What is needed: Filter the entries for the word "errors". Copy each line that has it.

The records:
'''
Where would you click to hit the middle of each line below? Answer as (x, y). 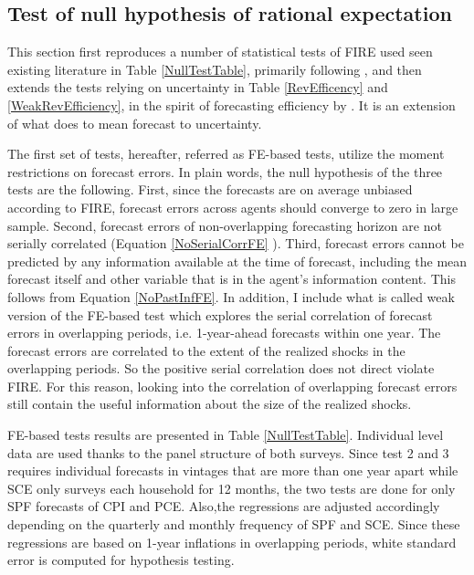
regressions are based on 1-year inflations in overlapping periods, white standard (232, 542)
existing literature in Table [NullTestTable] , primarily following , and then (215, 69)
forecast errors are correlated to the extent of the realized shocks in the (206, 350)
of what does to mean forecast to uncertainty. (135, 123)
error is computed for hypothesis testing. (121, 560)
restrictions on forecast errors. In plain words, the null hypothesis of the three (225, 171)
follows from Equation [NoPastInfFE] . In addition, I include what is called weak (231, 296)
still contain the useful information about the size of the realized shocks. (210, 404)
'''
'''
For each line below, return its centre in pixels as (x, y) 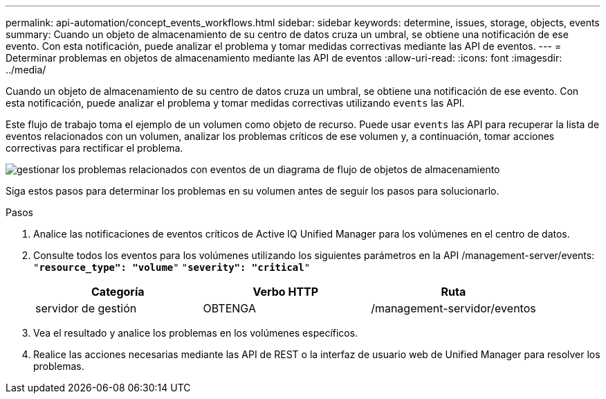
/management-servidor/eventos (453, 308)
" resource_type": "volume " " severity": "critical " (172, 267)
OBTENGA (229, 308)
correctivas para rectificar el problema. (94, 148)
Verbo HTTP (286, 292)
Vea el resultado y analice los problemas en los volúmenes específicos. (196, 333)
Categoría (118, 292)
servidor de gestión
'''
'''
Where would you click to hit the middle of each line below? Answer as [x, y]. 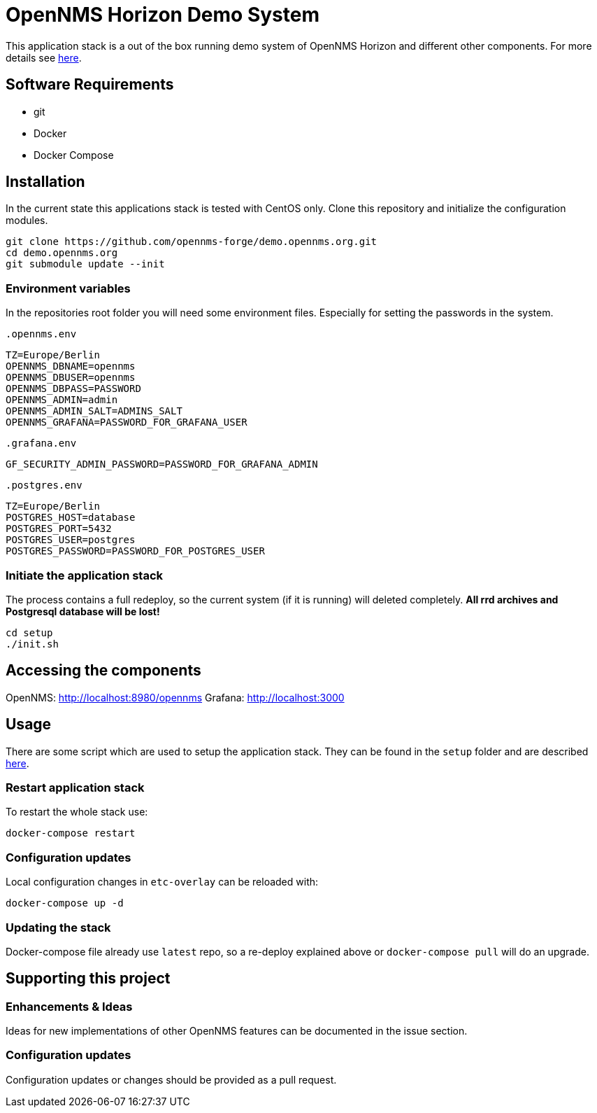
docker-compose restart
'''
Output for this task:
forecast errors are correlated to the extent of the realized shocks in the (206, 350)
restrictions on forecast errors. In plain words, the null hypothesis of the three (225, 171)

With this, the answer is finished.